Second, Higher Compensation May Impede Political Resistance

If higher compensation levels will not deter inefficient government takings, then effective political resistance becomes all the more crucial. Yet, Takers may use high compensation levels to limit resistance. Both Kelo and Poletown illustrate this phenomenon. In Kelo, only seven property owners objected to the project, which involved the acquisition of 115 parcels. The other owners’ willingness to sell may have reflected the fact that the State of Connecticut guaranteed residents and small business up to $250,000 for downpayment assistance and business reestablishment. Similarly, William Fischel has observed that in, Poletown , the City’s generous compensation offers were quickly accepted by the younger residents, leaving behind a relatively small cohort of older Polish residents to fight the GM project. While Poletown was a relatively integrated community, most of the African-American residents moved voluntarily.
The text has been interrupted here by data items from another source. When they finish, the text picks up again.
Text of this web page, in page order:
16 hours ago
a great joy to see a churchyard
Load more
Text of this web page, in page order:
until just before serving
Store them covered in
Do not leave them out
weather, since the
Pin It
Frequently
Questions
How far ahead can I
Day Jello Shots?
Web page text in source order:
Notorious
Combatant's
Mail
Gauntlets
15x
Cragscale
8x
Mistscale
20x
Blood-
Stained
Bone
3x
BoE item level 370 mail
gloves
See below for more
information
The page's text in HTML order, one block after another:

This created the impression that the resistance was a racial issue, a fact which made it virtually impossible for local politicians in the majority-black city to oppose the project.

Third, Private Takings May Generate Unique Dignitary Harms

Undercompensation is frequently used to justify public-use review, but proponents of judicial intervention (including, admittedly, myself) tend to gloss over the precise connection between the amount of compensation and the purpose of a taking. Market-value compensation might be “unjust” because owners are systematically undercompensated when their property is taken by eminent domain. But, the question of what level of compensation is “just” applies to all eminent domain takings. When confronted with a property owner’s assertion that they could accept their fate if the government had taken their land for a traditional public use, an economist might “impatiently exclaim, ‘but you’ve lost your home in either case!’”
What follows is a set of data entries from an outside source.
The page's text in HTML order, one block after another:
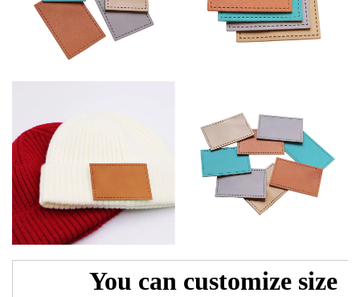
You can customize size
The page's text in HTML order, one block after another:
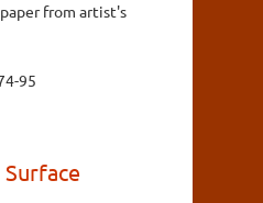
from artist's
95
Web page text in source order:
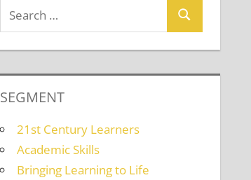
SEGMENT
21st Century Learners
Academic Skills
Bringing Learning to Life
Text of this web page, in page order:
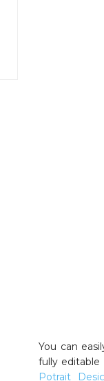
You can
fully editable
Potrait
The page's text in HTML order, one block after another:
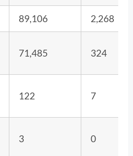
89,106 2,268
71,485 324
122 7
3 0
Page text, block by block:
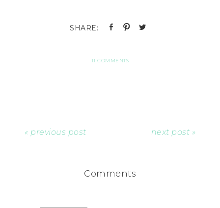
11 COMMENTS
« previous post next post »
Comments
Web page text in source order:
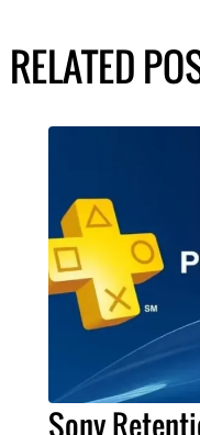
RELATED
Sony
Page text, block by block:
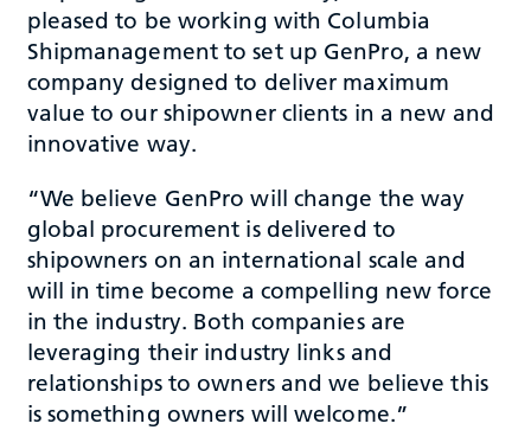
pleased to be working with Columbia
Shipmanagement to set up GenPro, a new
company designed to deliver maximum
value to our shipowner clients in a new and
innovative way.
“We believe GenPro will change the way
global procurement is delivered to
shipowners on an international scale and
will in time become a compelling new force
in the industry. Both companies are
leveraging their industry links and
relationships to owners and we believe this
is something owners will welcome.”
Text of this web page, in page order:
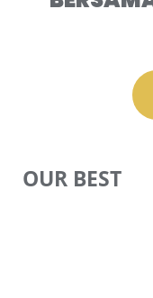
OUR BEST
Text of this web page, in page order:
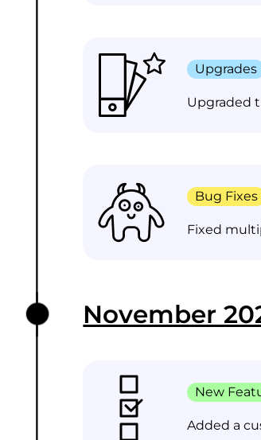
Upgrades
Upgraded
Bug Fixes
Fixed
November
New
Added a

There are, however, a number of reasons why the size of the uncompensated increment might vary with a taking’s purpose. First, “private” takings may generate collective anxieties that public ones do not. Recall, for example, Justice O’Connor’s warning that, after Kelo, “[t]he specter of condemnation hangs over all property. Nothing is to prevent the State from replacing any Motel 6 with a Ritz-Carlton, any home with a shopping mall, or any farm with a factory.” Or consider the Becket Fund for Religious Liberty’s warning, discussed in Ilya’s recent post, that Takers might condemn churches, which do not pay property taxes, in order to transfer the property to for-profit entities, which do.

Second, the government’s decision to take property from one private owner and give it to another may generate what might be called “expressive” harms. Owners may perceive the taking as an insult—tantamount to a government declaration that their property would be put to a more socially beneficial use by someone else. Indeed, some owners sound as if they were motivated to file public-use claims in part because they are so offended by the message sent by the taking.

Third, in the economic development context, an exercise of eminent domain almost always generates assembly gains that raise the value of the property. Because the fair market value determination is made before the condemnation, however, the original owner does not share in any increased of that value. The allocation of the “condemnation bonus” entirely to the private beneficiaries of takings may demoralize property owners.

Kelo moved the debate over the proper scope of the eminent domain power out of the courts and into the legislatures, where owners’ dignitary interest in their property—and the collective anxieties generated by the knowledge that owners are not afforded property-rule protection from private takings—rightfully make up part of the case for substantive limits on the eminent domain power.